*** Records to use ***

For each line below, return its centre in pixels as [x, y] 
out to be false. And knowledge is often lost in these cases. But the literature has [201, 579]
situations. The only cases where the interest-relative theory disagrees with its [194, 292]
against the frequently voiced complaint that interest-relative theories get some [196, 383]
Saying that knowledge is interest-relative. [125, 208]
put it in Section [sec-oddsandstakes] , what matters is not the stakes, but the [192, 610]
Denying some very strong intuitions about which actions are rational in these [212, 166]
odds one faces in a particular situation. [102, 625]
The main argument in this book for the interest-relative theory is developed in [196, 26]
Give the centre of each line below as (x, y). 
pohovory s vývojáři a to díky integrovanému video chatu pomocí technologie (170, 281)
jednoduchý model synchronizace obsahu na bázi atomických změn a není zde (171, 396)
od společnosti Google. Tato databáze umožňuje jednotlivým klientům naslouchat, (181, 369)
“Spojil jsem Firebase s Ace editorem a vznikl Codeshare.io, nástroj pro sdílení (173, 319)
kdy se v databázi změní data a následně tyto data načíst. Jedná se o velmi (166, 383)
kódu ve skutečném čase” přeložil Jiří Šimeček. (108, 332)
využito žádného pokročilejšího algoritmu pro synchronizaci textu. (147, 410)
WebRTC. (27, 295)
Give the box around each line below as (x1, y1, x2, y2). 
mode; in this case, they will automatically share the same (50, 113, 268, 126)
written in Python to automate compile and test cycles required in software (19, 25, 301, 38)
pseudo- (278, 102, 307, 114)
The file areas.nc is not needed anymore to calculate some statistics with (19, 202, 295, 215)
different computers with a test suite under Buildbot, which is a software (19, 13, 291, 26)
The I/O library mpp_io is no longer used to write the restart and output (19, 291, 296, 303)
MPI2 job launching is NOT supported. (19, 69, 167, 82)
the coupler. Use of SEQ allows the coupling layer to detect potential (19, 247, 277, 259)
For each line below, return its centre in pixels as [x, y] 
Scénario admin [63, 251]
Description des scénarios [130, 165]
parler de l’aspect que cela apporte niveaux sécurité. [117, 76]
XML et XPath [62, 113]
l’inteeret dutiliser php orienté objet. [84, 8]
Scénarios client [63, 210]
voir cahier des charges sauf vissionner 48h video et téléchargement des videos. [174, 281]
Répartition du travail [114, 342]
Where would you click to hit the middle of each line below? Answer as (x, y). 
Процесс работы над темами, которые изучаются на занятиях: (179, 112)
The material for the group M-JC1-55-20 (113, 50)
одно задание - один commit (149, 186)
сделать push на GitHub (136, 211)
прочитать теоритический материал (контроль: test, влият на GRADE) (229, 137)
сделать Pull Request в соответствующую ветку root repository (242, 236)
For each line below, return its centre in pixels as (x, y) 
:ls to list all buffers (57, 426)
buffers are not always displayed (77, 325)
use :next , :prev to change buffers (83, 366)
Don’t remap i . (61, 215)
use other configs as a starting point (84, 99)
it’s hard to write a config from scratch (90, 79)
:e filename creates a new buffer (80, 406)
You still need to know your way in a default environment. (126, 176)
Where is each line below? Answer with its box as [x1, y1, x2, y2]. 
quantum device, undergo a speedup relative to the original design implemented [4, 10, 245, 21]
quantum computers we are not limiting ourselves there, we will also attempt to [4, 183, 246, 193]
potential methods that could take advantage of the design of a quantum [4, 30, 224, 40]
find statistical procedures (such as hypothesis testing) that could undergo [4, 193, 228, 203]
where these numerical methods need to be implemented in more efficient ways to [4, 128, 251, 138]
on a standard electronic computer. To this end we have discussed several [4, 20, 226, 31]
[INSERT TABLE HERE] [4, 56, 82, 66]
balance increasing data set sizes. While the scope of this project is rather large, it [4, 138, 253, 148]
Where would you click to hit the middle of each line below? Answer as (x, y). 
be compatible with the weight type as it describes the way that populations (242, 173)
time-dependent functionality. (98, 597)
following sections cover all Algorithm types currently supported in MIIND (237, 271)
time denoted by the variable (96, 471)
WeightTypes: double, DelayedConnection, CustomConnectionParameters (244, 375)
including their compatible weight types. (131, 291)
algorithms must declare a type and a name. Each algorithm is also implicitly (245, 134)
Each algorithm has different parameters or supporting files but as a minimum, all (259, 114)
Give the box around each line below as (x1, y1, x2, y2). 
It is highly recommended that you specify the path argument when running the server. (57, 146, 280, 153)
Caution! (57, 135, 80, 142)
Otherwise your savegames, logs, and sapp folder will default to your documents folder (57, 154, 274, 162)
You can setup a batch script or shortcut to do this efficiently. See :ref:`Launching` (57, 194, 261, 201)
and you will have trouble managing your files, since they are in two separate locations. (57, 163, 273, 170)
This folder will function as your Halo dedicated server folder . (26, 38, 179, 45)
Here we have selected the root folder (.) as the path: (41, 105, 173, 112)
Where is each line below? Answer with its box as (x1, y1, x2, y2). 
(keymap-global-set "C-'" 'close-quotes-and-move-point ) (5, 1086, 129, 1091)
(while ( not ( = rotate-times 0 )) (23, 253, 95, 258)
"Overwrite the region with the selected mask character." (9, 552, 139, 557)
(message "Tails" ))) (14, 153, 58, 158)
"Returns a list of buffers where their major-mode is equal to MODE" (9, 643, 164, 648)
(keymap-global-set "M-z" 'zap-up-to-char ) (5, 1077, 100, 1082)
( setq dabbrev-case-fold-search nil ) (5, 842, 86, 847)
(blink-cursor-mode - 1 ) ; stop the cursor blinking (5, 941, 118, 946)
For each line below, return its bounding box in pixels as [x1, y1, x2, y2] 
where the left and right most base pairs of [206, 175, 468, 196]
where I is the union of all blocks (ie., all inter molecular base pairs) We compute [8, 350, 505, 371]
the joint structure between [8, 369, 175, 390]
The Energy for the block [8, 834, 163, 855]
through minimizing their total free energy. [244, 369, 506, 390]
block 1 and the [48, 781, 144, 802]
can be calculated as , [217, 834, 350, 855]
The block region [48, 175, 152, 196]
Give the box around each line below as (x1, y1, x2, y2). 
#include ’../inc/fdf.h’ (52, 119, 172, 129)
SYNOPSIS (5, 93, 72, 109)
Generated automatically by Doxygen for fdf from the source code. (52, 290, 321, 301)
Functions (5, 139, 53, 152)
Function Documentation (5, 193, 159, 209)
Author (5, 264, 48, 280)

*** End of Records to use ***

What is expected —
Scan the listing above, and wherever a line holds the string "these", copy that line.

Reply —
out to be false. And knowledge is often lost in these cases. But the literature has [201, 579]
Denying some very strong intuitions about which actions are rational in these [212, 166]
where these numerical methods need to be implemented in more efficient ways to [4, 128, 251, 138]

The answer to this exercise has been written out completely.